_INPUT DATA_:
###

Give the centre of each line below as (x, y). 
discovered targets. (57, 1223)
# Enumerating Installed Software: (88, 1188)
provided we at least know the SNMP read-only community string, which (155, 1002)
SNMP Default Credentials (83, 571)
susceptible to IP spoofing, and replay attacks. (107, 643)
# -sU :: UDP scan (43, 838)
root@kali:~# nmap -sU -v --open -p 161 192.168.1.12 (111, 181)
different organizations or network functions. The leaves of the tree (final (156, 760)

###

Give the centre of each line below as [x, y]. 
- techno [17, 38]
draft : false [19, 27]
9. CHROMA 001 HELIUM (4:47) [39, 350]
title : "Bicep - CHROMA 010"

###

_WHAT YOU ARE ASKED TO DO_:
Quote the listing above, but only from the line that shows "Give the centre of each line below as (x, y)." through the line that shows "different organizations or".

_REPLY_:
Give the centre of each line below as (x, y). 
discovered targets. (57, 1223)
# Enumerating Installed Software: (88, 1188)
provided we at least know the SNMP read-only community string, which (155, 1002)
SNMP Default Credentials (83, 571)
susceptible to IP spoofing, and replay attacks. (107, 643)
# -sU :: UDP scan (43, 838)
root@kali:~# nmap -sU -v --open -p 161 192.168.1.12 (111, 181)
different organizations or network functions. The leaves of the tree (final (156, 760)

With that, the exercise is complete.